Geometric cryptography is an area of cryptology where messages and ciphertexts are represented by geometric quantities such as angles or intervals and where computations are performed by ruler and compass constructions. The difficulty  or impossibility of solving certain geometric problems like trisection of an angle using ruler and compass only is the basis for the various protocols in geometric cryptography. This field of study was suggested by Mike Burmester, Ronald L. Rivest and Adi Shamir in 1996. Though the cryptographic methods based on geometry have practically no real life applications, they are of use as pedagogic tools for  the elucidation of other more complex cryptographic protocols.

A geometric one-way function
Some of the geometric cryptographic methods  are based on the impossibility of trisecting an angle using ruler and compass.
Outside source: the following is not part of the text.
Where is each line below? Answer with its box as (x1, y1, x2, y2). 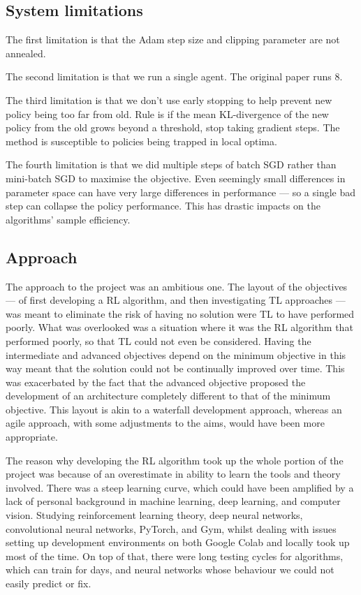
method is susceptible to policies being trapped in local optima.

Given an arbitrary angle, there is a straightforward ruler and compass construction for finding the triple of the given angle. But there is no ruler and compass construction for finding the angle which is exact one-third of an arbitrary angle. Hence the function which assigns the triple of an angle to a given angle can be thought of as a one-way function, the only constructions allowed being ruler and compass constructions.
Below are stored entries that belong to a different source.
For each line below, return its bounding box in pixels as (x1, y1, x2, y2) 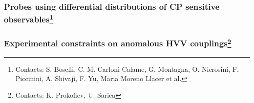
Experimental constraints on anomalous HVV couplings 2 (4, 36, 232, 49)
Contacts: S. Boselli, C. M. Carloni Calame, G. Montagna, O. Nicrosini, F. (15, 63, 239, 74)
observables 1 (4, 12, 54, 25)
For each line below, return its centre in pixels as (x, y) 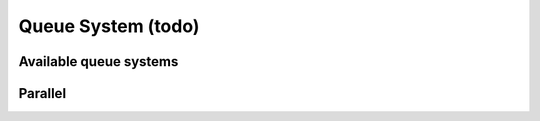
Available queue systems (98, 61)
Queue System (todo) (109, 26)
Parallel (42, 93)
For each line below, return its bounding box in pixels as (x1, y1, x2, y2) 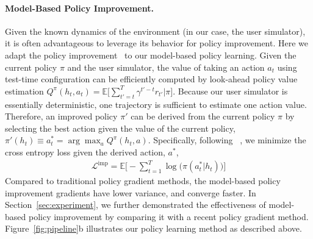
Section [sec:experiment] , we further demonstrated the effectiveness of (5, 198, 266, 211)
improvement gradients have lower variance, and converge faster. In (5, 186, 256, 199)
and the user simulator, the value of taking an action (67, 60, 265, 73)
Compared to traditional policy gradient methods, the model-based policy (5, 174, 281, 187)
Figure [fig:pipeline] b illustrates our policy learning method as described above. (5, 222, 302, 235)
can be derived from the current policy (131, 110, 275, 123)
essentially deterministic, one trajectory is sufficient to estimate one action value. (5, 98, 307, 110)
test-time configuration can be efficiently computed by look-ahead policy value (5, 73, 298, 85)

A geometric identification protocol
A geometric identification protocol has been suggested based on the one-way function indicated  above.  
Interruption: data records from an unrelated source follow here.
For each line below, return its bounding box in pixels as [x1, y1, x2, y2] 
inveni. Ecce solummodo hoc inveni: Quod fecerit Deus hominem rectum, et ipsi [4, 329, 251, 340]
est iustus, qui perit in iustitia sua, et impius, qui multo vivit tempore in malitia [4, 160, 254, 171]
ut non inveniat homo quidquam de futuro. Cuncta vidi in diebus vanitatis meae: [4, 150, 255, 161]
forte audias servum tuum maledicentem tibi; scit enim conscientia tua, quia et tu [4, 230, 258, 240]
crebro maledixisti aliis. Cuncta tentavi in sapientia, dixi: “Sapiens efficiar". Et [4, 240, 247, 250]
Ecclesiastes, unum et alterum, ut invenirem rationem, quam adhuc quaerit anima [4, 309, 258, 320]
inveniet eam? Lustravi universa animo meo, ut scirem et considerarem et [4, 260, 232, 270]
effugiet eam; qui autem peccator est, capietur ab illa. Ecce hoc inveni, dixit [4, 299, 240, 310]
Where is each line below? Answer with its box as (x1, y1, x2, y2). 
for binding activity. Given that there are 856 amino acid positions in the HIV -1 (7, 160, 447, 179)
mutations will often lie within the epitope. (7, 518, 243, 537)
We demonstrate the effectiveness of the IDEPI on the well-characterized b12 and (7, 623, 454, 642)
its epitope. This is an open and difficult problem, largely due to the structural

Assume that Alice wishes to establish a means of proving her identity later to Bob.

Initialization:  Alice publishes a copy of an angle YA which is constructed by Alice as the triple of an angle XA she has constructed at random.  Because trisecting an angle is impossible Alice is confident that she is the only one who knows XA.

Identification Protocol: 
Alice gives Bob a copy of an angle R which she has constructed as the triple of an angle K that she has selected at random.
Bob flips a coin and tells Alice the result.
If Bob says "heads" Alice gives Bob a copy of the angle K and Bob checks that 3*K = R.
If Bob says "tails" Alice gives Bob a copy of the angle L = K + XA and Bob checks that 3*L = R + YA.

The four steps are repeated t times independently. Bob accepts Alice's proof of identity only if all t checks are successful.

This protocol is an interactive proof of knowledge of the angle XA (the identity of Alice) with
error 2−t. The protocol is also zero-knowledge.